Witherbee, Sherman & Co. v. Wykes

143 N.Y.S. 95 | New York County Courts | 1913

Pybke, J.

The landlord brought this proceeding to remove a tenant at will alleged to be holding over after the expiration of his term. A final order awarding delivery of possession to the landlord was made. The defendant appeals, and challenges the jurisdiction of the court below. The point urged is that the petition was defective in its statement of the termination of the tenancy.
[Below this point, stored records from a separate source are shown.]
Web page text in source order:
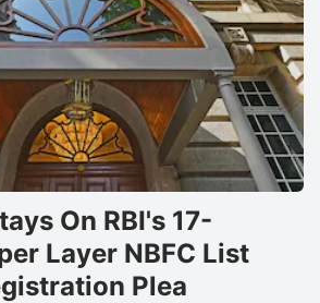
On RBI's 17-
Layer NBFC List
Plea
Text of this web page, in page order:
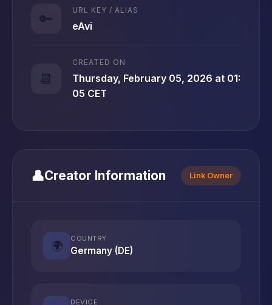
🔑
URL KEY / ALIAS
eAvi
📆
CREATED ON
Thursday, February 05, 2026 at 01:
05 CET
👤Creator Information Link Owner
🌍
COUNTRY
Germany (DE)
DEVICE
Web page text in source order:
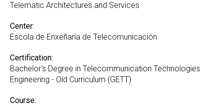
Telematic Architectures and Services
Center:
Escola de Enxeñaría de Telecomunicación
Certification:
Bachelor's Degree in Telecommunication Technologies
Engineering - Old Curriculum (GETT)
Course:
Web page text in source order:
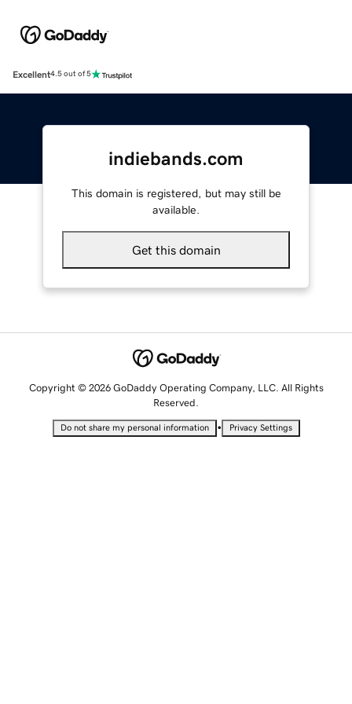
Excellent4.5 out of 5
indiebands.com
This domain is registered, but may still be
available.
Get this domain
Copyright © 2026 GoDaddy Operating Company, LLC. All Rights
Reserved.
Do not share my personal information • Privacy Settings
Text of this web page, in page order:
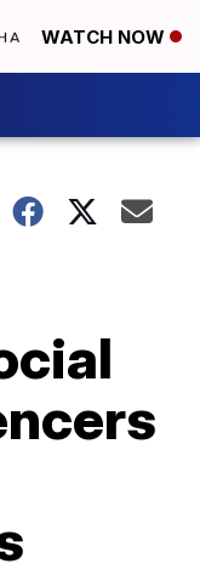
WATCH NOW
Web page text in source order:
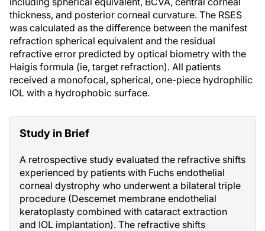
thickness, and posterior corneal curvature. The RSES
was calculated as the difference between the manifest
refraction spherical equivalent and the residual
refractive error predicted by optical biometry with the
Haigis formula (ie, target refraction). All patients
received a monofocal, spherical, one-piece hydrophilic
IOL with a hydrophobic surface.
Study in Brief
A retrospective study evaluated the refractive shifts
experienced by patients with Fuchs endothelial
corneal dystrophy who underwent a bilateral triple
procedure (Descemet membrane endothelial
keratoplasty combined with cataract extraction
and IOL implantation). The refractive shifts

*475Section 2236 of the Code of Civil Procedure provides that where the person removed is a tenant at will * * * the petition must state the facts showing that the tenancy has been terminated, by giving notice, as required by law.” The “ notice required by law ” is specified in section 228 of the Beal Property Law, which provides in substance that a tenancy at will may be terminated by a written notice of not less than thirty days given in behalf of the landlord to the tenant, requiring the tenant to remove from the premises.
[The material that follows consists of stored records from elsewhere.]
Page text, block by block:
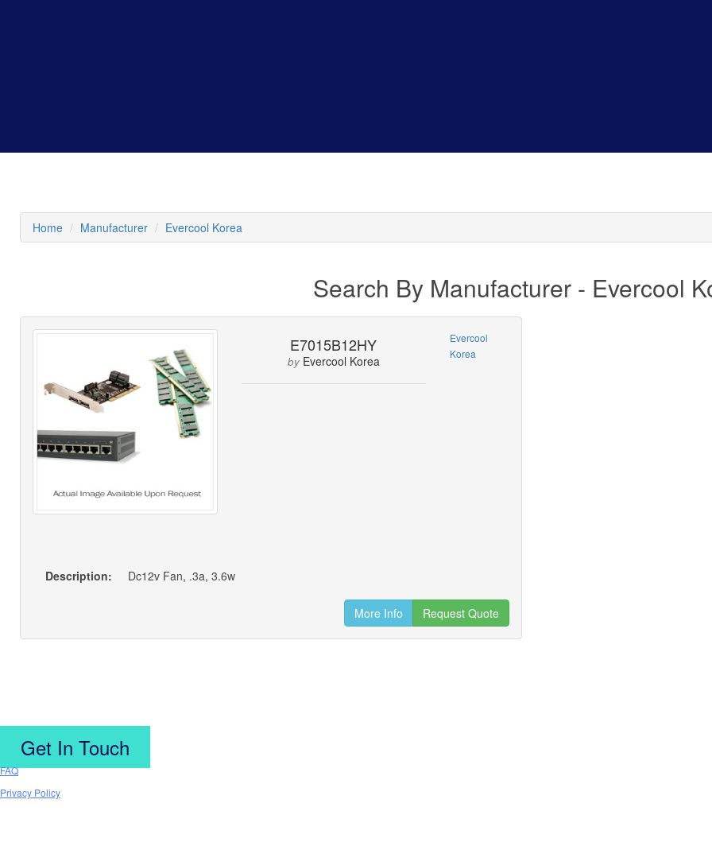
Home Manufacturer Evercool Korea
Search By Manufacturer - Evercool
E7015B12HY
by Evercool Korea
Evercool
Korea
Description: Dc12v Fan, .3a, 3.6w
More Info Request Quote
Get In Touch
FAQ
Privacy Policy
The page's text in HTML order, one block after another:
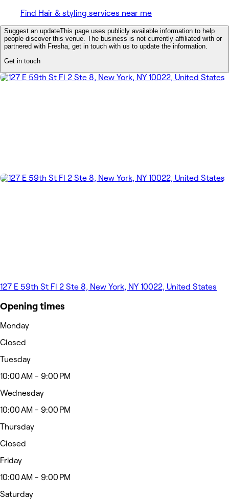
Find Hair & styling services near me
Suggest an updateThis page uses publicly available information to help
people discover this venue. The business is not currently affiliated with or
partnered with Fresha, get in touch with us to update the information.
Get in touch
127 E 59th St Fl 2 Ste 8, New York, NY 10022, United States
Opening times
Monday
Closed
Tuesday
10:00 AM - 9:00 PM
Wednesday
10:00 AM - 9:00 PM
Thursday
Closed
Friday
10:00 AM - 9:00 PM
Saturday

The section further provides three different ways by which service may be made. First. By delivery to the tenant. Second. By delivery to a person of suitable age and discretion residing upon the premises. Third. By affixing the notice upon a conspicuous part of the permises where it may be conveniently read, if neither tenant nor person of suitable age can be found.

The allegation of the petition in this proceeding as to the service of notice is “ that your petitioner caused on the 20th day of January, 1913, a notice in "writing to be served on said tenant, requiring him to remove from said premises within thirty days from the date of the service thereof.” This allegation falls considerably short of a statement of facts showing the termination of the tenancy. It is impossible to determine from it in which of the three alternative methods the notice was served. Indeed, it is possible that the service was not made in accordance with any of those methods. For aught that appears it might have been served by mail. All that can be spelled out of this allegation is that a notice was communicated to the tenant in a manner that the landlord deemed service. In short, the allegation that the notice was served on said tenant ’ ’ is not a statement of fact but a conclusion of the pleader.
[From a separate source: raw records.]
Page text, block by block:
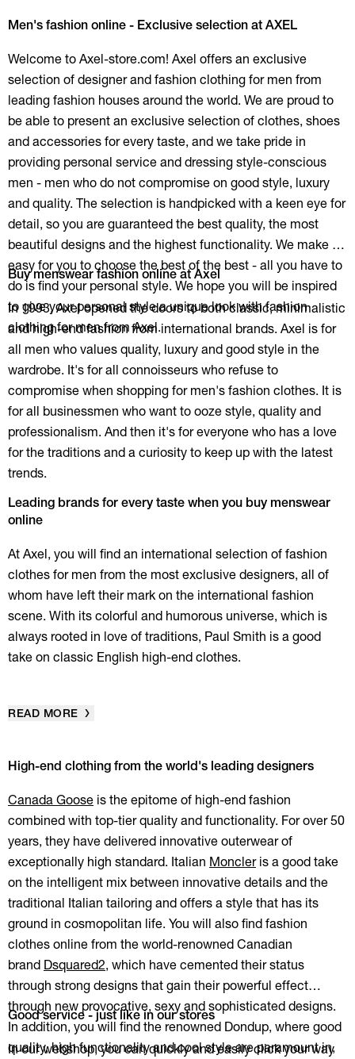
Men's fashion online - Exclusive selection at AXEL
Welcome to Axel-store.com! Axel offers an exclusive
selection of designer and fashion clothing for men from
leading fashion houses around the world. We are proud to
be able to present an exclusive selection of clothes, shoes
and accessories for every taste, and we take pride in
providing personal service and dressing style-conscious
men - men who do not compromise on good style, luxury
and quality. The selection is handpicked with a keen eye for
detail, so you are guaranteed the best quality, the most
beautiful designs and the highest functionality. We make it
easy for you to choose the best of the best - all you have to
do is find your personal style. We hope you will be inspired
to give your personal style a unique look with fashion
clothing for men from Axel.
Buy menswear fashion online at Axel
In 1993, Axel opened the doors to both classic, minimalistic
and high-end fashion from international brands. Axel is for
all men who values quality, luxury and good style in the
wardrobe. It's for all connoisseurs who refuse to
compromise when shopping for men's fashion clothes. It is
for all businessmen who want to ooze style, quality and
professionalism. And then it's for everyone who has a love
for the traditions and a curiosity to keep up with the latest
trends.
Leading brands for every taste when you buy menswear
online
At Axel, you will find an international selection of fashion
clothes for men from the most exclusive designers, all of
whom have left their mark on the international fashion
scene. With its colorful and humorous universe, which is
always rooted in love of traditions, Paul Smith is a good
take on classic English high-end clothes.
READ MORE
High-end clothing from the world's leading designers
Canada Goose is the epitome of high-end fashion
combined with top-tier quality and functionality. For over 50
years, they have delivered innovative outerwear of
exceptionally high standard. Italian Moncleris a good take
on the intelligent mix between innovative details and the
traditional Italian tailoring and offers a style that has its
ground in cosmopolitan life. You will also find fashion
clothes online from the world-renowned Canadian
brand Dsquared2, which have cemented their status
through strong designs that gain their powerful effect
through new provocative, sexy and sophisticated designs.
In addition, you will find the renowned Dondup, where good
quality, high functionality and cool style are paramount in,
Good service - just like in our stores
In our webshop, you can quickly and easily click your way
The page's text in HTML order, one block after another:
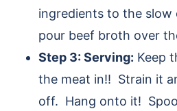
ingredients to the slow
pour beef broth over
Step 3: Serving: Keep
the meat in!! Strain it
off. Hang onto it!

*476As an original proposition I should be inclined not to regard this defect as jurisdictional, but on this point I am apparently foreclosed by authority. While no decision has been called to my attention, in a holding over case, the authorities are numerous in the nonpayment of rent cases. The analogy between the two classes of cases is so complete that the authorities in. one cannot be overlooked upon the other.

In People ex rel. Morgan v. Keteltas, 12 Hun, 67, it was held that an allegation by the landlord that he had “ demanded the said rent from the said tenants by a three days’ notice, in writing, a copy of which is hereto annexed, ’ ’ etc., was not only clearly insufficient but constituted a fatal defect in the proceedings. This case has been repeatedly cited with approval. See Tolman v. Heading, 11 App. Div. 266; Beach v. McGovern, 41 id. 383; Stuyvesant Real Estate Co. v. Sherman, 40 Misc. Rep. 207.

The justice, therefore, not having acquired jurisdiction, the final order made by him was unauthorized and should be reversed, with costs, and restitution awarded to the tenant. See Bristed v. Harrell, 21 Misc. Rep. 93.

Final order reversed, with costs, and restitution awarded to tenant.